Tom Perkins suggestion that his influence should be greater because he pays more taxes is very offensive to me. As a venture capitalist he should realize that the money he brings to the table is not the only contribution required to make capitalism work and to what makes America great. He is a venture capitalist because he has no good ideas of his own – except the idea to give money to people who have good ideas. Is his contribution really that much greater than the person who has the idea worthy of an investment? Most good ideas require the hard work of a lot of the 99% to come to fruition. Is his contribution even greater than theirs?

The offensiveness of his suggestion stirred another thought for me. Is his suggestion that money should equal votes that much different than the current Supreme Court rulings against limiting the influence of money due to the right of free speech. Does the right to free speech mean that we have to allow people with money the right to amplify their influence?
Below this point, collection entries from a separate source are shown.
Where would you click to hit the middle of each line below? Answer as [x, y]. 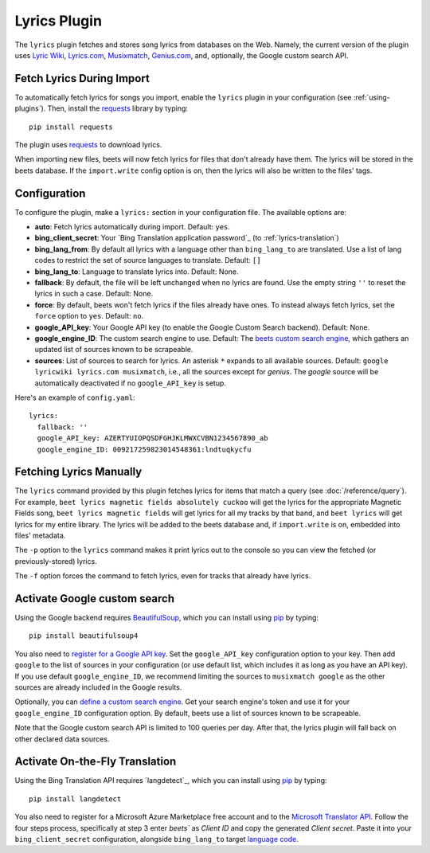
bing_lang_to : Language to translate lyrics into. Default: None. [137, 272]
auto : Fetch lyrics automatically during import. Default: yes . [133, 227]
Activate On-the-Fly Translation [96, 762]
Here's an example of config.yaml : [75, 397]
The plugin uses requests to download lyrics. [88, 145]
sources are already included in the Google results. [98, 687]
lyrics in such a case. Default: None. [94, 294]
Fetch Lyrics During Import [82, 78]
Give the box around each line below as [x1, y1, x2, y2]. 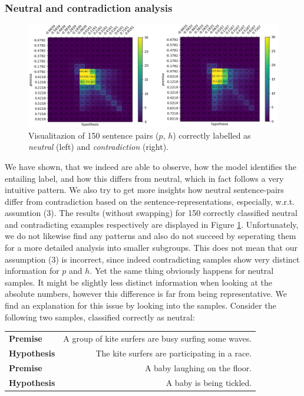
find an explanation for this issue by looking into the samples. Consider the [5, 299, 276, 312]
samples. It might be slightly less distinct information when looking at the [5, 276, 272, 288]
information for [5, 264, 60, 277]
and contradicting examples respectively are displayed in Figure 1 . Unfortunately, [5, 218, 299, 230]
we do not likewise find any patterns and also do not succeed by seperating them [5, 230, 296, 242]
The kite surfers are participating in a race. [95, 346, 252, 359]
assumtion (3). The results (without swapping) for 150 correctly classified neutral [5, 207, 298, 219]
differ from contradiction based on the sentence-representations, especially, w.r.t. [5, 195, 295, 207]
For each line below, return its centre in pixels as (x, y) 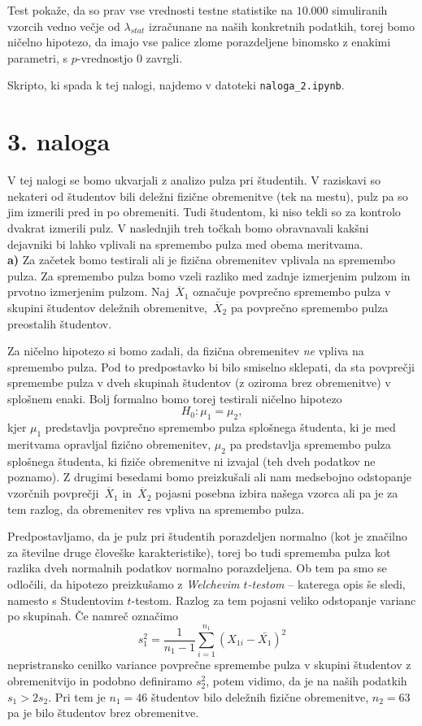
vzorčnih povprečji (53, 493)
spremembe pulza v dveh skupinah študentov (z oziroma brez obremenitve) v (199, 383)
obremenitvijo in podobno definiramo (100, 680)
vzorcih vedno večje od (64, 26)
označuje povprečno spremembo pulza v (292, 291)
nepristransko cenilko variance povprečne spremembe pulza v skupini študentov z (209, 665)
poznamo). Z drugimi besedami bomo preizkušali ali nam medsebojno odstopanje (210, 477)
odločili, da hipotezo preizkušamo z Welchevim (124, 584)
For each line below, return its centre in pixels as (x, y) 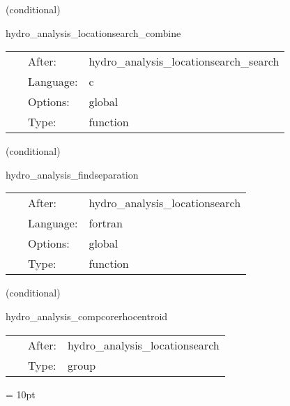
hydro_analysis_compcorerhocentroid (87, 316)
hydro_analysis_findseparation (72, 174)
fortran (106, 223)
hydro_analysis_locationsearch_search (184, 61)
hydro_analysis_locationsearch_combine (93, 32)
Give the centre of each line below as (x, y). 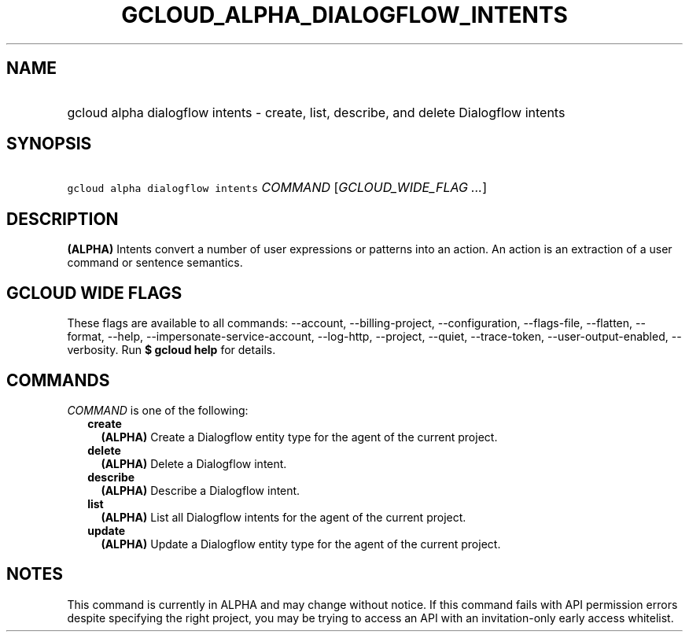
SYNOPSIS (49, 144)
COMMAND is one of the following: (158, 410)
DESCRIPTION (63, 219)
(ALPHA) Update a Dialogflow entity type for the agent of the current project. (301, 544)
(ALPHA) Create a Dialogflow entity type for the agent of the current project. (299, 437)
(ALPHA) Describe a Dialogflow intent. (201, 490)
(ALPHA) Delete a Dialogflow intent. (194, 463)
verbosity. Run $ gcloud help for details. (171, 350)
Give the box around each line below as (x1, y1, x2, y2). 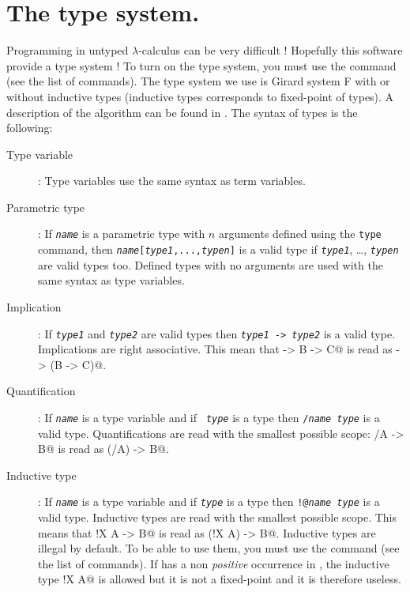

The idea that he should be able to pay others as much as he wants to increase the reach and frequency of his personal right to free speech is no more just than allowing him more votes because he pays more taxes. If he wants to exercise his right to free speech he should speak! If he is too busy his right should allow him to hire one guy to speak for him! If he wants that one guy’s speech on every TV and Radio in the country all day every day that goes beyond free speech. That is buying influence in the same way a bribe is influence or paying others to vote in a particular way is influence. Using money to gain political influence can and should be regulated!

I’m glad that Mr. Perkins exercised his right to free speech. I’m thankful he said what he did. I hope that this will open a discussion about the connection between money and influence in this country. I hope others see that political influence should not be based on money in the area of voting or in the area of free speech.